“Yes.”
“I hope you were careful.”
“Of course. I told them I was on a walking tour. I dare say I shan’t see them again.”
“No. I don’t think you’d better.”
Something in Joan Gaunt’s voice annoyed her. It was quietly but harshly dictatorial, and Eve stiffened.
“I don’t think you need worry. I can look after my own affairs.”

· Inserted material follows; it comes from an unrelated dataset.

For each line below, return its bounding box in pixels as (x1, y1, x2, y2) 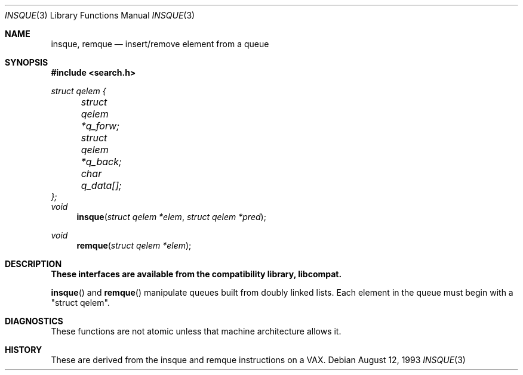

“Did you live in Basingford?”
“No. Out in the country.”
Lizzie Straker and Joan Gaunt exchanged glances. Something had happened to the woman in Eve, a something that was so patent and yet so mysterious that even these two fanatics noticed it and were puzzled. Had she looked into a mirror before entering the sitting-room, she would have been struck by a physical transfiguration of which she was for the moment unconscious. She had changed into a more spring-like and more sensitive study of herself. There was the indefinable suggestion of bloom upon fruit. Her face looked fuller, her skin more soft, her lips redder, her eyes brighter yet more elusive. She had been bathing in deep and magic waters and had emerged with a shy tenderness hovering about her mouth, and an air of sensuous radiance.
Supper was cleared away. The lamp was replaced on the table. Joan Gaunt brought out a note-book and her cypher-written itinerary. Lizzie Straker lit a cigarette.